● **INPUT MATERIAL**
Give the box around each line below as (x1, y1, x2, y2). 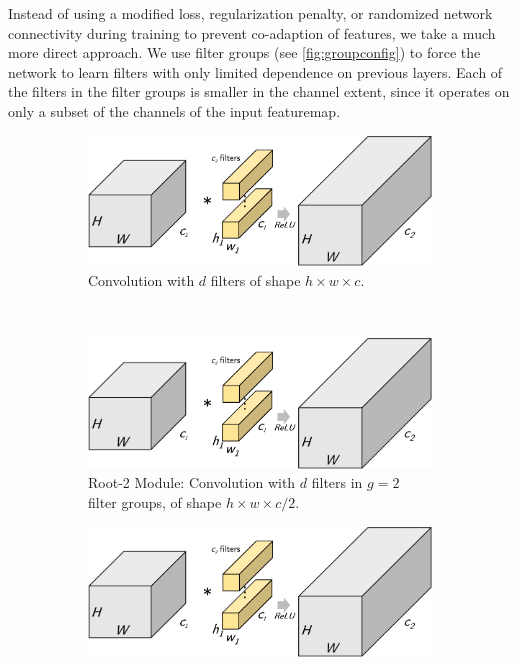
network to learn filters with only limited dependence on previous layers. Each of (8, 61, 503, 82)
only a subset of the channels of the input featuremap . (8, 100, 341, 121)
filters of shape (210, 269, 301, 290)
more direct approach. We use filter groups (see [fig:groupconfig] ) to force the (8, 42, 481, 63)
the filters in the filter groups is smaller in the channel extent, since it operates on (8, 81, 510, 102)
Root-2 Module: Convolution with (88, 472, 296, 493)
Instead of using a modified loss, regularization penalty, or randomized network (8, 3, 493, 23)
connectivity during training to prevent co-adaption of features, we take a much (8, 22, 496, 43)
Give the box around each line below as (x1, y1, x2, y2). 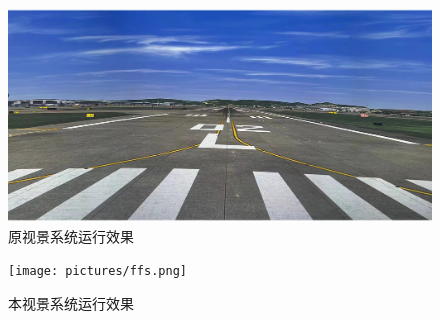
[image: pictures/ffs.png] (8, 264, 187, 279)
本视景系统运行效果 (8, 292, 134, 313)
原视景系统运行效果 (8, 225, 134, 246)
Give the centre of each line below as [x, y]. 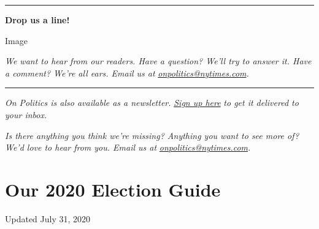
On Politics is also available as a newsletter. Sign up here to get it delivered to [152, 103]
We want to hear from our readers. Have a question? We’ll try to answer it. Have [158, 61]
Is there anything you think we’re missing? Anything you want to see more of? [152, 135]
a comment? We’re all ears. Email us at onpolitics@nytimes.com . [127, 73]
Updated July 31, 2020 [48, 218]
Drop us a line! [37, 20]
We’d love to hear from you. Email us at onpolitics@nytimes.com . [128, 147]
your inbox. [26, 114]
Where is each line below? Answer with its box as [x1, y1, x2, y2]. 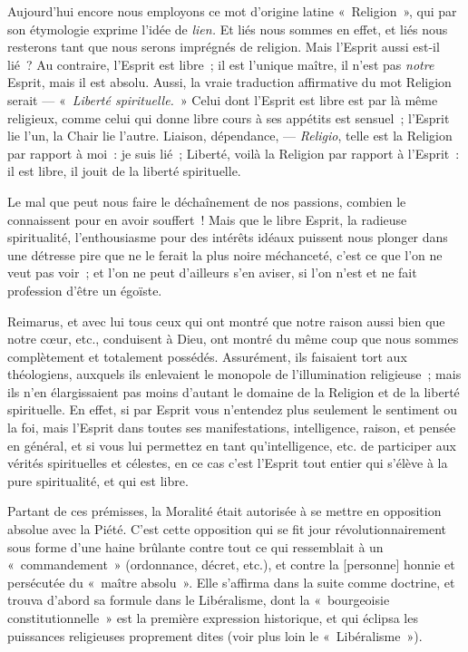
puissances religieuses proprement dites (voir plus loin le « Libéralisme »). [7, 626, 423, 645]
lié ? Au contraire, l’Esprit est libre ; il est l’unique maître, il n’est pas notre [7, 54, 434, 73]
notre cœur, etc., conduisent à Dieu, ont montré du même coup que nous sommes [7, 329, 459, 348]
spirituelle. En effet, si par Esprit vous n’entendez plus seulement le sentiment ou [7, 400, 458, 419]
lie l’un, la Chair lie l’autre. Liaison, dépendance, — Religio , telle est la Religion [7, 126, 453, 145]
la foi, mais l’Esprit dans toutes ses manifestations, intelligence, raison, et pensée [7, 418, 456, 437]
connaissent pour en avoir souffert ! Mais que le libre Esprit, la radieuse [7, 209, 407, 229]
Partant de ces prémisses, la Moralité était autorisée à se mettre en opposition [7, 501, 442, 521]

--

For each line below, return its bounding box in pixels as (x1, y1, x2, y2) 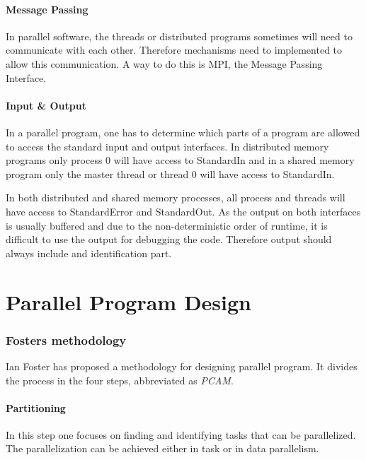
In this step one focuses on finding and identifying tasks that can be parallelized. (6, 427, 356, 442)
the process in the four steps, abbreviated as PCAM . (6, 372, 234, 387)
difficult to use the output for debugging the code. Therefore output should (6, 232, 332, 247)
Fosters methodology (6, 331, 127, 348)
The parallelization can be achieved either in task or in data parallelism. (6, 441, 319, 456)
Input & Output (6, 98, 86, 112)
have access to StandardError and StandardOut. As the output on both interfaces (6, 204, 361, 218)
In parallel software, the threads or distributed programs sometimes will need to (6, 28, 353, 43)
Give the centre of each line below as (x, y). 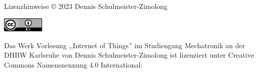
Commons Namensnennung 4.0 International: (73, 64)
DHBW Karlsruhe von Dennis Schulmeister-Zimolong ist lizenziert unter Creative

● **WORK ITEM**
The lines to return are those in the entries above that include "notre".

● **PROBLEM SOLUTION**
lié ? Au contraire, l’Esprit est libre ; il est l’unique maître, il n’est pas notre [7, 54, 434, 73]
notre cœur, etc., conduisent à Dieu, ont montré du même coup que nous sommes [7, 329, 459, 348]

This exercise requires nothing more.